Флавия. Это уже серьезнее, чем вопли скульптора. Нужно было спешить, а не прохлаждаться в кровати. Точнее – жариться. «Наверняка я похудею в этой сауне. Людоеды весьма непрактичные существа. Будем надеяться, что с Гераклидом они поступили таким же образом, и получится стройный ягненок вместо жирного поросенка», – подумал Юлиус и попробовал выбраться из кокона, в который превратилось одеяло.
Однако сколько мошенник ни пытался сдвинуться с места – ничего не получалось. Одеяло намертво прижало его к кровати, которая с каждой секундой раскалялась так, будто сам Гелиос сидел внутри. Чего, конечно же, быть не могло.
Или могло?
Юлиус уже давно вспотел, но именно сейчас почувствовал, что его начал бить озноб. Что, если боги обо всем узнали? Те самые боги, которые в новом договоре не заинтересованы. И сейчас они медленно, но верно поджаривают Корпса, да и с остальными делают что-то жуткое и невообразимое. Практичней, конечно, прирезать всех спящими, но когда речь идет о богах, заявлять что-то с уверенностью сложно. Может быть, это «интересней», как выражается Гермес?
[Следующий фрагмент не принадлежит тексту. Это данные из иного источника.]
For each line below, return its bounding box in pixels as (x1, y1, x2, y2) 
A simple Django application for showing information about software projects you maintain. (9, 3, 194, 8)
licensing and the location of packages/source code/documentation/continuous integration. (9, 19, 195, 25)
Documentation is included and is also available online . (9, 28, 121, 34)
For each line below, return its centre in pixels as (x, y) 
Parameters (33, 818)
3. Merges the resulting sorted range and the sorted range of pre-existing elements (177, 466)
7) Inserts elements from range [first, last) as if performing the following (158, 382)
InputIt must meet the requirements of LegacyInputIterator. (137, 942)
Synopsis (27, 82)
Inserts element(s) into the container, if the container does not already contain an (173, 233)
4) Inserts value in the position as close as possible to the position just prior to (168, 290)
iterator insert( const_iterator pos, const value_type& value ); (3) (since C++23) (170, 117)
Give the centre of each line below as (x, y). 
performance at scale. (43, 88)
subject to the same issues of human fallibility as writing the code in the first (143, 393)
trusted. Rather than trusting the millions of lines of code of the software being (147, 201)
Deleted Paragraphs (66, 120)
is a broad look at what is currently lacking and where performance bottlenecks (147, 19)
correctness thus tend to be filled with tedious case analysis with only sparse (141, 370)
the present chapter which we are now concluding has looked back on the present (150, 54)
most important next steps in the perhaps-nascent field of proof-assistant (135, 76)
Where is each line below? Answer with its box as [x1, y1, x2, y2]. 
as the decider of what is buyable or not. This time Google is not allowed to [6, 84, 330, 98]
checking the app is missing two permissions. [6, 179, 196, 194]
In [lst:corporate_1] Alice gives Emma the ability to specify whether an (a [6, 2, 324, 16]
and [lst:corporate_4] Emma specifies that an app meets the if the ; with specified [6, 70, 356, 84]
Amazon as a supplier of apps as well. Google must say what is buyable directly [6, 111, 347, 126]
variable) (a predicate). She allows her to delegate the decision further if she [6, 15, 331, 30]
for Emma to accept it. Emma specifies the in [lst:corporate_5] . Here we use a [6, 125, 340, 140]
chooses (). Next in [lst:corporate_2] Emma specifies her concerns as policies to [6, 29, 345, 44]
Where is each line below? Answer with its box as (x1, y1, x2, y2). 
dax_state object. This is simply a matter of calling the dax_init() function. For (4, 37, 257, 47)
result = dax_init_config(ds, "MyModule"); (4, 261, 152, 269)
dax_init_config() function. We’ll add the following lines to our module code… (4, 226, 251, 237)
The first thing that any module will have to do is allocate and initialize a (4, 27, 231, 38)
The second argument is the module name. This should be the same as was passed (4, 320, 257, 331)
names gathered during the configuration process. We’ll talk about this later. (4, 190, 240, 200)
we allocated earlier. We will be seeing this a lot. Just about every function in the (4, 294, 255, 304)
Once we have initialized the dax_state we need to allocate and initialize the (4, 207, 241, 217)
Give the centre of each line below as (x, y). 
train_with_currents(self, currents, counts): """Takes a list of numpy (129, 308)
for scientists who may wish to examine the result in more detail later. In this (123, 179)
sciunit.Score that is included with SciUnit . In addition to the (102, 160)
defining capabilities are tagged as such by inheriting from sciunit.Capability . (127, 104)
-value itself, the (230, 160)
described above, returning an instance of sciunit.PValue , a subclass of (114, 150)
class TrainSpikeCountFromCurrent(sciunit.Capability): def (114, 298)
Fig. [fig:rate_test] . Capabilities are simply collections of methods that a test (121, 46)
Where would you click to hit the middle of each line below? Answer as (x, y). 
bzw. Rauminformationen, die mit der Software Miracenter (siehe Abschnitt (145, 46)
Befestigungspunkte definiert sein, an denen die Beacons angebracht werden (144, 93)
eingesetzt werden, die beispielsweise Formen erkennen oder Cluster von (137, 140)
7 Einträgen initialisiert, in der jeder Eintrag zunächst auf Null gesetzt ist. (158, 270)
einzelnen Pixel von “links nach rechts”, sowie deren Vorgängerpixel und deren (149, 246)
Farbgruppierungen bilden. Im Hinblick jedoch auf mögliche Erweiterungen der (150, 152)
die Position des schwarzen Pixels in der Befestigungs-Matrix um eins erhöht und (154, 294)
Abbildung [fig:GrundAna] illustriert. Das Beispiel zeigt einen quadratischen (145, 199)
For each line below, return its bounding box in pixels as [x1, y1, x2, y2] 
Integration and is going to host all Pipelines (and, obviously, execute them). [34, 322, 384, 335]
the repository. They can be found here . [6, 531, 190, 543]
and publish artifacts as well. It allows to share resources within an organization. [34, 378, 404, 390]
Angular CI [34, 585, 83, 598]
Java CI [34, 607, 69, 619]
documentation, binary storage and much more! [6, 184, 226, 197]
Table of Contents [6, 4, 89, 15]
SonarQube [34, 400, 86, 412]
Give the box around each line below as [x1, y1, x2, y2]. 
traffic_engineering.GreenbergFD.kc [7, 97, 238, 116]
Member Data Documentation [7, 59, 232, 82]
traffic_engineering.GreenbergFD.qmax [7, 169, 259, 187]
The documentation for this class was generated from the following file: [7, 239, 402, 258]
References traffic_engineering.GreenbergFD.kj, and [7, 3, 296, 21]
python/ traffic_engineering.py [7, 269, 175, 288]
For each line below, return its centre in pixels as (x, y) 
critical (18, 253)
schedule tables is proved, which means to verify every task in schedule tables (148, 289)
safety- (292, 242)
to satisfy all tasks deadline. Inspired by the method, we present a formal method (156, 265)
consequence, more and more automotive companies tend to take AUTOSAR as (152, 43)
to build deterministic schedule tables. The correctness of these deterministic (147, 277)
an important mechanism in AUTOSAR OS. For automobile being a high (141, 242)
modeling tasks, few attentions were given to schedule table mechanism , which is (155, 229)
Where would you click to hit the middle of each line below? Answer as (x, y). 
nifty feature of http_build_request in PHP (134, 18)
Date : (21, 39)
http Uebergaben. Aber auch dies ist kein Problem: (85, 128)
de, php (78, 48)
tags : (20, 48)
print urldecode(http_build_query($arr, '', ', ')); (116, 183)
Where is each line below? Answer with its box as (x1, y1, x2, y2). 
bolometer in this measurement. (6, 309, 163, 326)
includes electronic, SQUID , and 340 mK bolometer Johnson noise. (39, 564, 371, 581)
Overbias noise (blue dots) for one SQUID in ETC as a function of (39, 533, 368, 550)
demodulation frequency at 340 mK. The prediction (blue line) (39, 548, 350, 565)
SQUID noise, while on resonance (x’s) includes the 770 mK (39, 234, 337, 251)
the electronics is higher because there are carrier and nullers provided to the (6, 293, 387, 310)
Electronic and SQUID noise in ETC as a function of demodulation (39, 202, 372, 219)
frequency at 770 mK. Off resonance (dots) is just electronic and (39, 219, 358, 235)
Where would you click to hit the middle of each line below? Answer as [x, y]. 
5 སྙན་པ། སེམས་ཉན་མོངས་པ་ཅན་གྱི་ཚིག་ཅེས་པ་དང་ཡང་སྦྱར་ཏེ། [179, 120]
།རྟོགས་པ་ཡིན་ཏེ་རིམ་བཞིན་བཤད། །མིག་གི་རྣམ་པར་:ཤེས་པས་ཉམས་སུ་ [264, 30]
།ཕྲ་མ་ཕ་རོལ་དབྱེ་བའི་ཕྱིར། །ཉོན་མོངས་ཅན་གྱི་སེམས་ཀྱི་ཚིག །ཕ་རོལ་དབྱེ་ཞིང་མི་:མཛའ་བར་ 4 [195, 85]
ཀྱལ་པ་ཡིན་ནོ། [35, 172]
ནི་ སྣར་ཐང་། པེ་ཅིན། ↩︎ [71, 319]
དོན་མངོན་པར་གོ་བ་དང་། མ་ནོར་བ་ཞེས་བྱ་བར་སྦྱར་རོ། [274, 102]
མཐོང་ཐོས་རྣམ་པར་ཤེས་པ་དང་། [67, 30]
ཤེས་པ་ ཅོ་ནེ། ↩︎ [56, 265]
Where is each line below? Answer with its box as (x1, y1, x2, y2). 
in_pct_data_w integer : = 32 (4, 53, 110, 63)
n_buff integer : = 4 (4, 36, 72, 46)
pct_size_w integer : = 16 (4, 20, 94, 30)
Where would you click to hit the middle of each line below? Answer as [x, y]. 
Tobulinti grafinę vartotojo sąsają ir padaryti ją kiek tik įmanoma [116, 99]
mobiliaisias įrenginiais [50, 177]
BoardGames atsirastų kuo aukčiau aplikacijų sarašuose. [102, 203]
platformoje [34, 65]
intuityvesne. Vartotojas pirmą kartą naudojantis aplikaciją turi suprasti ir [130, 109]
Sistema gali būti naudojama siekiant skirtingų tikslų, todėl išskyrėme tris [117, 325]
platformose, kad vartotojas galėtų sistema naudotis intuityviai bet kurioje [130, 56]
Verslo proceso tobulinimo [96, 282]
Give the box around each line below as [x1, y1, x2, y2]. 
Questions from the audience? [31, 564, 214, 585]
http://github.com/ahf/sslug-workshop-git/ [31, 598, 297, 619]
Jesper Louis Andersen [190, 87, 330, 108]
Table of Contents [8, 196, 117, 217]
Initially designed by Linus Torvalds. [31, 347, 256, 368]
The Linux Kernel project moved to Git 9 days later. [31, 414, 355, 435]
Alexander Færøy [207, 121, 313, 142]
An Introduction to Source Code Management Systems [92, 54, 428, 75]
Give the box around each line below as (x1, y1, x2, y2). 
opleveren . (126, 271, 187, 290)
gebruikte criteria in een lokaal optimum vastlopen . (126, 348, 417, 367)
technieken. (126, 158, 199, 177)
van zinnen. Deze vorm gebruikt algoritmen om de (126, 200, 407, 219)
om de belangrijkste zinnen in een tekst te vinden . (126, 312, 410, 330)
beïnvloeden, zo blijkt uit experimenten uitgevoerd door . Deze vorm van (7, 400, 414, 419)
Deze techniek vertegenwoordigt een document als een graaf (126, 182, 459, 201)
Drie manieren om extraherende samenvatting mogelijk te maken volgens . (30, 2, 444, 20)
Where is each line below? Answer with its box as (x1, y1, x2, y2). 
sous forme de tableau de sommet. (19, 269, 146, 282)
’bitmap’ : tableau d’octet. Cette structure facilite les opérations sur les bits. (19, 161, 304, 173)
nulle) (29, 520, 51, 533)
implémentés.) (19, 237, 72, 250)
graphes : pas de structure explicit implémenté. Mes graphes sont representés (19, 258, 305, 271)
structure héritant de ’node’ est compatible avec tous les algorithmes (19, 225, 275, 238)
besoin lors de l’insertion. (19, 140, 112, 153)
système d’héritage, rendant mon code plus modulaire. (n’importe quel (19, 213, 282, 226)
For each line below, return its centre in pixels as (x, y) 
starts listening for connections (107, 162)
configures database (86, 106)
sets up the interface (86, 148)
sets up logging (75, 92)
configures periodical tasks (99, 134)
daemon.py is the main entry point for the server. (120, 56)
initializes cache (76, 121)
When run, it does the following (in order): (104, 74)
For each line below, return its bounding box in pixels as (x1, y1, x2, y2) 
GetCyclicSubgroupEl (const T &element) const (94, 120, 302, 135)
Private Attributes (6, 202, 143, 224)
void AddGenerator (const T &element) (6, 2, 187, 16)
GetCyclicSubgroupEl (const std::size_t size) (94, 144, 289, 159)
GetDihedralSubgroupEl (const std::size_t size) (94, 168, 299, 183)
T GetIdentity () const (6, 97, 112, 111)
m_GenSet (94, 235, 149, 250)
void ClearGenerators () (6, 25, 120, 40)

Мошенник задергался, но одеяло держало плотно. По счастью, Юлиус давно уже завел привычку: спать с маленьким ножичком в правой руке. С трудом переложив его так, чтобы можно было лезвием резать кокон из нитей, Корпс принялся дергать рукой, пытаясь распороть свою «тюрьму».
Еще несколько раз прокричал Гераклид, а затем взвизгнула Флавия. Но к этому времени ладонь Юлиуса уже оказалась на свободе, и дальше дело пошло быстрее. Меньше чем через минуту мошенник выбрался из плена.
Легкий ветерок дельфийских ночей показался ему ледяным. Тело ломило, и в нем словно не осталось ни капли жидкости – вся вышла с потом.